Another High School Athletic Program Toughens Code Surrounding Athletes, Alcohol & Drugs

TAMPA, FL - FEBRUARY 01:  A detailed picture of bottles of beer before Super Bowl XLIII between the Arizona Cardinals and the Pittsburgh Steelers on February 1, 2009 at Raymond James Stadium in Tampa, Florida.  (Photo by Jamie Squire/Getty Images)

It appears my two articles, Current High School Athletic Codes: Are You Aware They Have Changed? and Teens, Athletes, Parents, and Drinking: What's a Parent To Do?, have come to life in Connecticut where local news reports on similar issues in their piece, Stonington proposal tightens athlete alcohol, drug policy.

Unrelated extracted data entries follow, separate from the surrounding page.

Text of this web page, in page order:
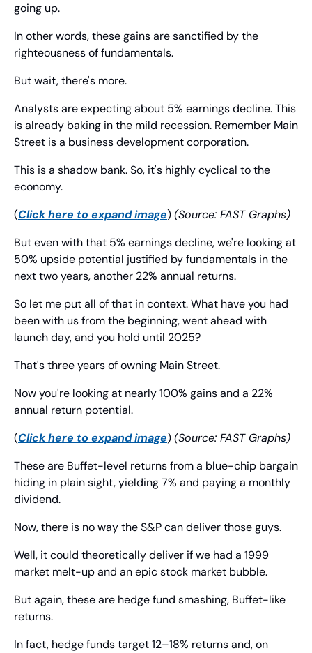
going up.
In other words, these gains are sanctified by the
righteousness of fundamentals.
But wait, there's more.
Analysts are expecting about 5% earnings decline. This
is already baking in the mild recession. Remember Main
Street is a business development corporation.
This is a shadow bank. So, it's highly cyclical to the
economy.
(Click here to expand image) (Source: FAST Graphs)
But even with that 5% earnings decline, we're looking at
50% upside potential justified by fundamentals in the
next two years, another 22% annual returns.
So let me put all of that in context. What have you had
been with us from the beginning, went ahead with
launch day, and you hold until 2025?
That's three years of owning Main Street.
Now you're looking at nearly 100% gains and a 22%
annual return potential.
(Click here to expand image) (Source: FAST Graphs)
These are Buffet-level returns from a blue-chip bargain
hiding in plain sight, yielding 7% and paying a monthly
dividend.
Now, there is no way the S&P can deliver those guys.
Well, it could theoretically deliver if we had a 1999
market melt-up and an epic stock market bubble.
But again, these are hedge fund smashing, Buffet-like
returns.
In fact, hedge funds target 12–18% returns and, on
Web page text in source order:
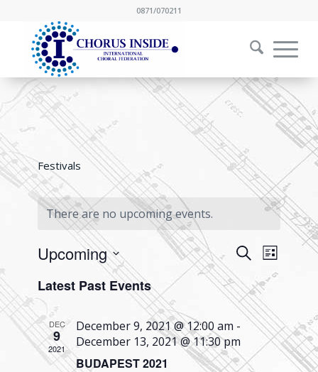
0871/070211
Festivals
There are no upcoming events.
Events
Search
and
Views
SearchEvent
Views
List
Upcoming
date.
Latest Past Events
DEC
9
2021
December 9, 2021 @ 12:00 am -
December 13, 2021 @ 11:30 pm
BUDAPEST 2021
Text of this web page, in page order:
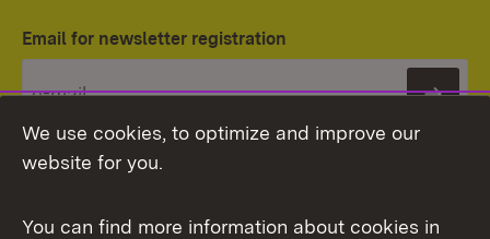
Email for newsletter registration
We use cookies, to optimize and improve our
website for you.
You can find more information about cookies in
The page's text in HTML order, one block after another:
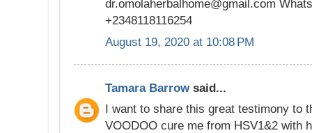
dr.omolaherbalhome@gmail.com
+2348118116254
August 19, 2020 at 10:08 PM
Tamara Barrowsaid...
I want to share this great testimony to
VOODOO cure me from HSV1&2 with
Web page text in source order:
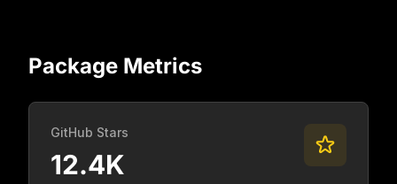
Package Metrics
GitHub Stars
12.4K

Stonington High School is moving toward an athletic code policy mirroring what we now have in many Chicago area suburban schools, that participating in gatherings where alcohol and drinking are taking place (whether the athlete is involved or not) is in violation and brings with it certain consequences.

The new proposed policy, and discipline, applies year-round and includes photos and videos of student athletes in violation regardless of whether the student athlete is on or off campus.

This is a big departure from their current athletic code which focuses on the use of alcohol or drugs on campus and/or at school-sponsored events.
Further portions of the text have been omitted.